A large number of modern transformers can be thought of as variants of BERT. They enhance word embeddings by using deep networks and an attention mechanism. Unlike simpler models like word2vec, which generate the same vector for a word regardless of context, BERT’s attention mechanism adjusts embeddings based on surrounding words. For example, the word “space” would have different embeddings in “very low disk space” versus “space is the final frontier,” illustrating BERT’s ability to capture context-specific meanings. But in a RAG setup, we want to compare sentences, not words. And BERT embeddings are produced for each token. We need a single vector representing our sentences or paragraphs like sentence2vec.
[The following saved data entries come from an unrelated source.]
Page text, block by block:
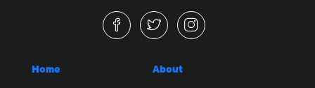
Home About
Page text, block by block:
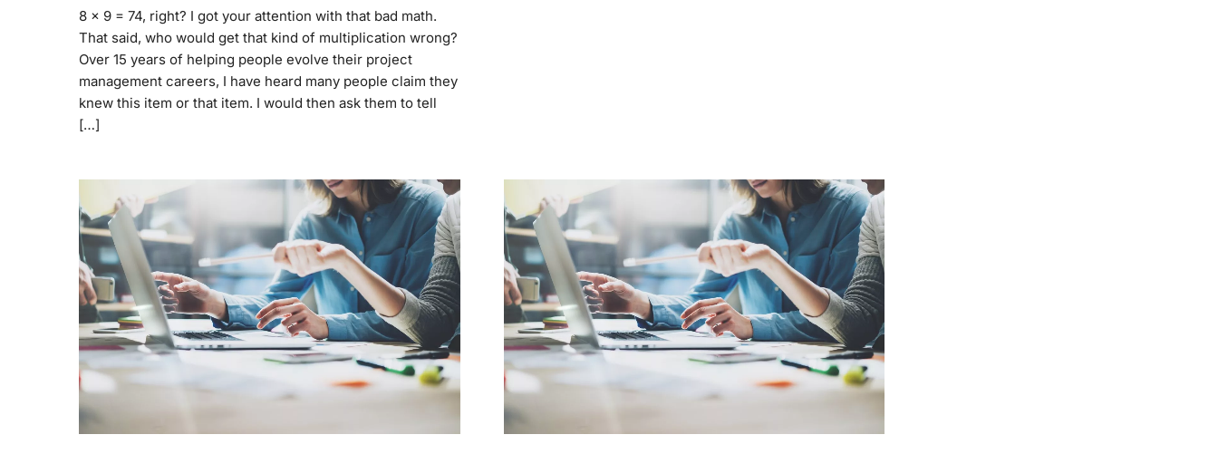
8 x 9 = 74, right? I got your attention with that bad math.
That said, who would get that kind of multiplication wrong?
Over 15 years of helping people evolve their project
management careers, I have heard many people claim they
knew this item or that item. I would then ask them to tell
[…]

Reimer and Gurevych built the first transformer explicitly built for this Sentence-BERT (SBERT) [13], a modified version of BERT. This adaptation addresses BERT’s limitations in generating sentence-level embeddings for semantic similarity assessment, which was computationally intensive with the original BERT. Sentence-BERT employs Siamese and triplet network structures to derive embeddings that can be compared using cosine similarity, significantly improving performance in sentence-pair tasks like clustering and semantic textual similarity.

BERT (and SBERT) use a WordPiece tokenizer — meaning that every word equals one or more tokens. SBERT allows us to create a single vector embedding for sequences containing no more than 128 tokens. Anything beyond this limit is cut. This limit isn’t ideal for long pieces of text but is reasonable when comparing sentences or small-average-length paragraphs. Many of the latest models allow for longer sequence lengths, too.

2.3 Challenges

Word and sentence embeddings, crucial in natural language processing, face challenges like polysemy and homonymy, where words have multiple meanings and context-dependency, affecting their ability to represent meaning accurately. Additionally, biases in training data can lead to skewed associations, and there’s a general lack of interpretability in understanding how and why words are represented as they are in these models. These issues can lead to errors and biased outcomes in various applications.

3 Embeddings

As we can see from Figure 1, there are two generative models for RAG: i) the language model that will answer the question and ii) the embedding model that will pick the source material from the knowledge base. We use GPT3.5 Turbo to answer the questions. However, there are many more options for embeddings. Unlike the GPT models, OpenAI’s embedding is not superior [9]. MTEB benchmarks show that other models score higher than ada-002. In particular, the Instructor models (XL and large) do very well.

In our work, we have used two types of models for generating embeddings for our sentences/text. One of them is OpenAI’s text-embedding-ada-002, and the other is Instructor-l[14].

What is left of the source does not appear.